The Other Typist by Suzanne Rindell (Penguin, £7.99)
The Other Typist by Suzanne Rindell (Penguin, £7.99)
Rindell is a student of modernism, so she understands about the unreliable narrator and uses it fully, if perhaps not so subtly, in this nevertheless engaging Jazz Era tale of repressed spinster and typist Rose Baker, who is fatefully charmed by the new addition to the police precinct where she works, the sexually exotic Odalie.
My Foreign Cities: A Memoir by Elizabeth Scarboro (Liveright, £11.99)
This is a hugely compelling memoir of Scarboro's marriage to Stephen, the boy she fell in love with as a teenager, and who had cystic fibrosis. Its compelling quality lies in the mix of personal anguish about their lack of a future together, and the frankness with which she details the highs and lows of their relationship.
The Dazzle by Robert Hudson (Vintage, £8.99)
Publicity for The Dazzle would suggest a light read, frothy and fizzing, but it is much more challenging, as Hudson cleverly and relentlessly weaves his way between the different voices of a hedonistic "set", gathered on the Scarborough coast for the 1934 giant tuna hunt.
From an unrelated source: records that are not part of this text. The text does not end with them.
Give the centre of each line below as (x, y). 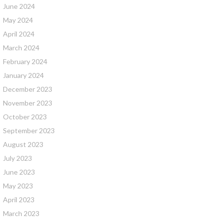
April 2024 (19, 34)
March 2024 (21, 48)
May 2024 (18, 20)
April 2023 (19, 200)
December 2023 (28, 89)
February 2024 (25, 61)
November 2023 (28, 103)
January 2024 (23, 75)
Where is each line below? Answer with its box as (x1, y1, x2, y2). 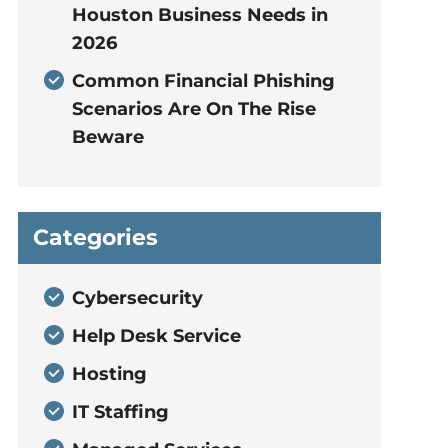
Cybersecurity (71, 287, 203, 309)
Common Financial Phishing (71, 70, 335, 92)
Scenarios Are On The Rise (71, 98, 316, 120)
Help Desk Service (71, 325, 241, 347)
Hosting (71, 363, 147, 385)
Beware (71, 126, 144, 148)
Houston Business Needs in (71, 4, 328, 26)
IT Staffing (71, 401, 169, 423)

Real-life figures like Martha Gellhorn add to the fact-fiction mixture.
The Essential Robert Burns by Ann Matheson (Stenlake Publishing, £13.95)
Some may bridle at the very notion of English "translations" of Burns set alongside their original counterparts, but Matheson's labour of love, accompanied by new illustrations as well as contemporaneous ones, slivers of original manuscript and her own interpretations of the poems, will only open up the Bard to more readers, not scare them away. No bad thing.